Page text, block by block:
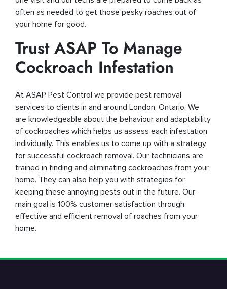
often as needed to get those pesky roaches out of
your home for good.
Trust ASAP To Manage
Cockroach Infestation
At ASAP Pest Control we provide pest removal
services to clients in and around London, Ontario. We
are knowledgeable about the behaviour and adaptability
of cockroaches which helps us assess each infestation
individually. This enables us to come up with a strategy
for successful cockroach removal. Our technicians are
trained in finding and eliminating cockroaches from your
home. They can also help you with strategies for
keeping these annoying pests out in the future. Our
main goal is 100% customer satisfaction through
effective and efficient removal of roaches from your
home.
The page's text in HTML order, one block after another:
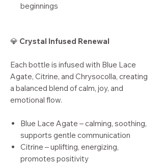
beginnings
💎 Crystal Infused Renewal
Each bottle is infused with Blue Lace
Agate, Citrine, and Chrysocolla, creating
a balanced blend of calm, joy, and
emotional flow.
Blue Lace Agate – calming, soothing,
supports gentle communication
Citrine – uplifting, energizing,
promotes positivity
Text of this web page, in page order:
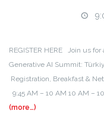
REGISTER HERE Join us
Generative AI Summit:
Registration, Breakfast &
9:45 AM – 10 AM 10 AM –
(more…)
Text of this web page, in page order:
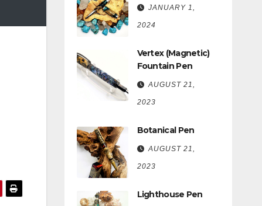
JANUARY 1,
2024
Vertex (Magnetic)
Fountain Pen
AUGUST 21,
2023
Botanical Pen
AUGUST 21,
2023
Lighthouse Pen
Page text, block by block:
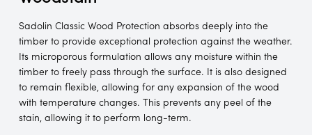
Sadolin Classic Wood Protection absorbs deeply into the
timber to provide exceptional protection against the weather.
Its microporous formulation allows any moisture within the
timber to freely pass through the surface. It is also designed
to remain flexible, allowing for any expansion of the wood
with temperature changes. This prevents any peel of the
stain, allowing it to perform long-term.
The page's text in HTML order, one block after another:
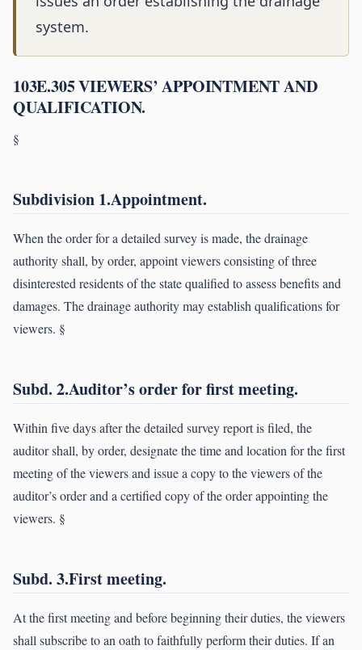
system.
103E.305 VIEWERS’ APPOINTMENT AND
QUALIFICATION.
§
Subdivision 1.Appointment.
When the order for a detailed survey is made, the drainage
authority shall, by order, appoint viewers consisting of three
disinterested residents of the state qualified to assess benefits and
damages. The drainage authority may establish qualifications for
viewers. §
Subd. 2.Auditor’s order for first meeting.
Within five days after the detailed survey report is filed, the
auditor shall, by order, designate the time and location for the first
meeting of the viewers and issue a copy to the viewers of the
auditor’s order and a certified copy of the order appointing the
viewers. §
Subd. 3.First meeting.
At the first meeting and before beginning their duties, the viewers
shall subscribe to an oath to faithfully perform their duties. If an
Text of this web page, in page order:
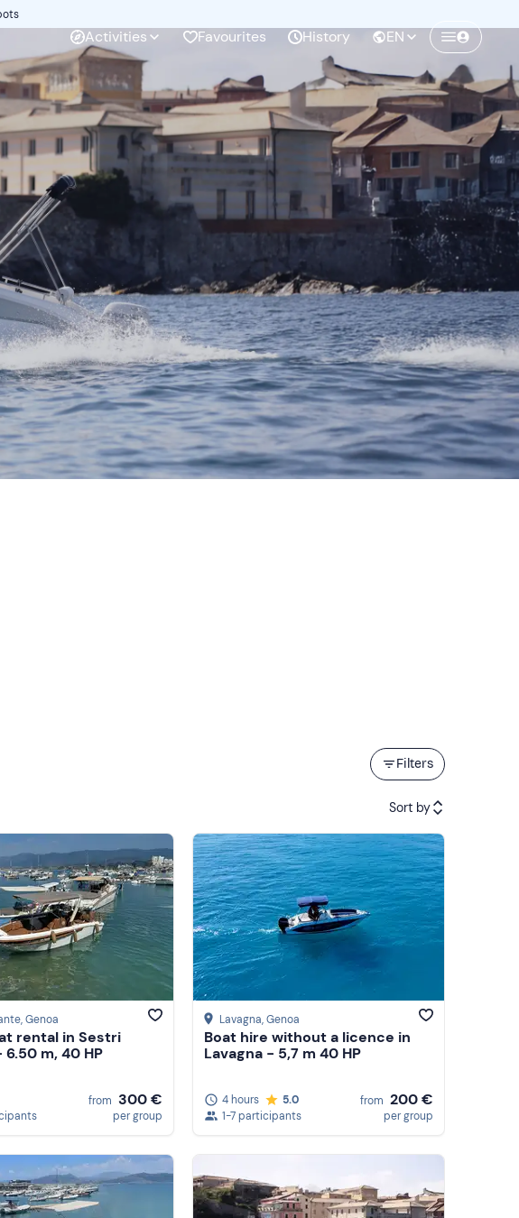
Activities Favourites History EN
Filters
Sort by
Featured
Price (low to high)
Price (high to low)
Reviews
, Genoa
rental in Sestri
m, 40 HP
from 300 €
per group
Lavagna, Genoa
Boat hire without a licence in
Lavagna - 5,7 m 40 HP
4 hours
5.0
1-7 participants
from 200 €
per group
Create a Freedome account
Join a community of adventurers like you and
collect unforgettable memories!
Continua con l'email
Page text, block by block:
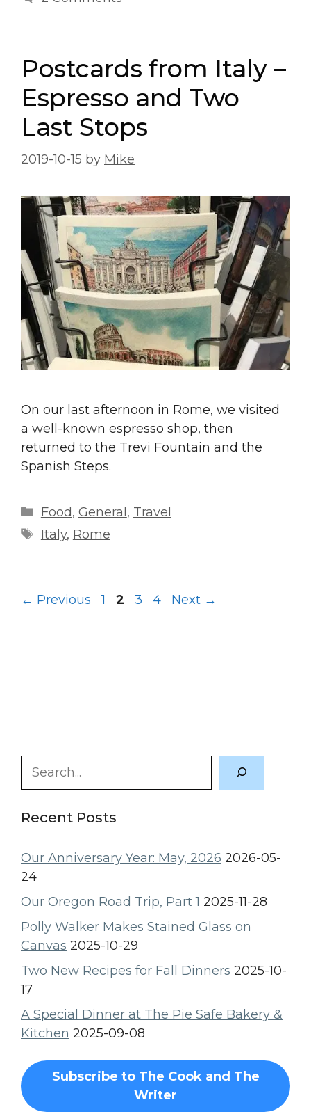
Postcards from Italy –
Espresso and Two
Last Stops
2019-10-15 by Mike
On our last afternoon in Rome, we visited
a well-known espresso shop, then
returned to the Trevi Fountain and the
Spanish Steps.
Categories
Food, General, Travel
Tags
Italy, Rome
← Previous Page
1 Page
2 Page
3 Page
4 Next →
Search
Recent Posts
Our Anniversary Year: May, 2026 2026-05-
24
Our Oregon Road Trip, Part 1 2025-11-28
Polly Walker Makes Stained Glass on
Canvas 2025-10-29
Two New Recipes for Fall Dinners 2025-10-
17
A Special Dinner at The Pie Safe Bakery &
Kitchen 2025-09-08
Subscribe to The Cook and The
Writer
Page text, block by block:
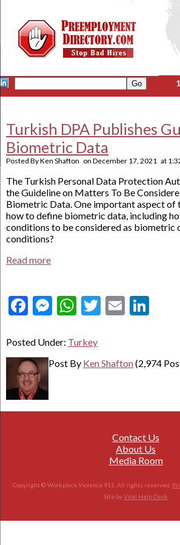
Turkish DPA Publishes
Biometric Data
Posted ByKen Shafton on December 17, 2021 at
The Turkish Personal Data Protection
the Guideline on Matters To Be
Biometric Data. One important aspect of
how to define biometric data, including
conditions to be considered as biometric
conditions?
Read more
Facebook
Messenger
WhatsApp
Twitter
Email
Posted Under: Turkey
Post By Ken Shafton(2,974
Contact Us
About Us
Media Room
Copyright © Workplace Violence 911. All rights reserved.
Site byVital Help Desk
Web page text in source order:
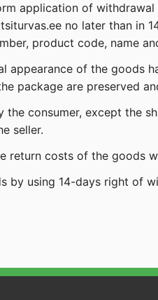
application of
no later than in
product code, name
appearance of the goods
package are preserved
consumer, except the
seller.
return costs of the goods
by using 14-days right of
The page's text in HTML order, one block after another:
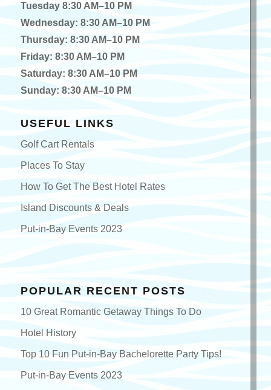
Tuesday 8:30 AM–10 PM
Wednesday: 8:30 AM–10 PM
Thursday: 8:30 AM–10 PM
Friday: 8:30 AM–10 PM
Saturday: 8:30 AM–10 PM
Sunday: 8:30 AM–10 PM
USEFUL LINKS
Golf Cart Rentals
Places To Stay
How To Get The Best Hotel Rates
Island Discounts & Deals
Put-in-Bay Events 2023
POPULAR RECENT POSTS
10 Great Romantic Getaway Things To Do
Hotel History
Top 10 Fun Put-in-Bay Bachelorette Party Tips!
Put-in-Bay Events 2023
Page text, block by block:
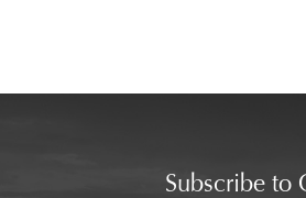
Subscribe to
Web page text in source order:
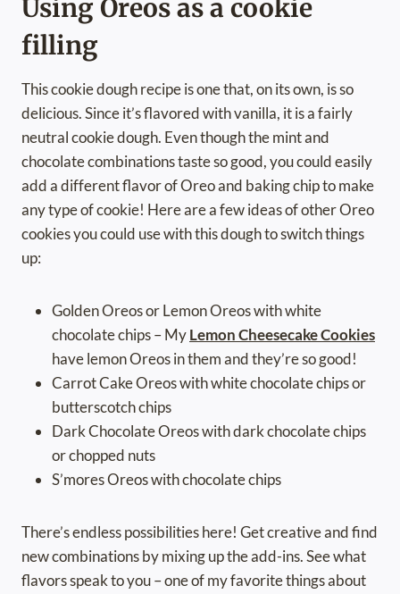
Using Oreos as a cookie
filling
This cookie dough recipe is one that, on its own, is so
delicious. Since it’s flavored with vanilla, it is a fairly
neutral cookie dough. Even though the mint and
chocolate combinations taste so good, you could easily
add a different flavor of Oreo and baking chip to make
any type of cookie! Here are a few ideas of other Oreo
cookies you could use with this dough to switch things
up:
Golden Oreos or Lemon Oreos with white
chocolate chips – MyLemon Cheesecake Cookies
have lemon Oreos in them and they’re so good!
Carrot Cake Oreos with white chocolate chips or
butterscotch chips
Dark Chocolate Oreos with dark chocolate chips
or chopped nuts
S’mores Oreos with chocolate chips
There’s endless possibilities here! Get creative and find
new combinations by mixing up the add-ins. See what
flavors speak to you – one of my favorite things about
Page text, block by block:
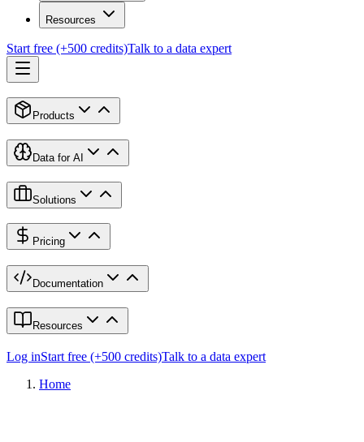
Resources
Start free (+500 credits)Talk to a data expert
Products
Data for AI
Solutions
Pricing
Documentation
Resources
Log inStart free (+500 credits)Talk to a data expert
Home
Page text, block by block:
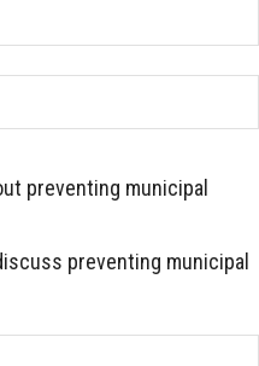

§ Exercise description
Make an exact copy of the lines from the top of the material through the line with "supports gentle communication", pictures excluded.

§ Your solution
Page text, block by block:
often as needed to get those pesky roaches out of
your home for good.
Trust ASAP To Manage
Cockroach Infestation
At ASAP Pest Control we provide pest removal
services to clients in and around London, Ontario. We
are knowledgeable about the behaviour and adaptability
of cockroaches which helps us assess each infestation
individually. This enables us to come up with a strategy
for successful cockroach removal. Our technicians are
trained in finding and eliminating cockroaches from your
home. They can also help you with strategies for
keeping these annoying pests out in the future. Our
main goal is 100% customer satisfaction through
effective and efficient removal of roaches from your
home.
The page's text in HTML order, one block after another:
beginnings
💎 Crystal Infused Renewal
Each bottle is infused with Blue Lace
Agate, Citrine, and Chrysocolla, creating
a balanced blend of calm, joy, and
emotional flow.
Blue Lace Agate – calming, soothing,
supports gentle communication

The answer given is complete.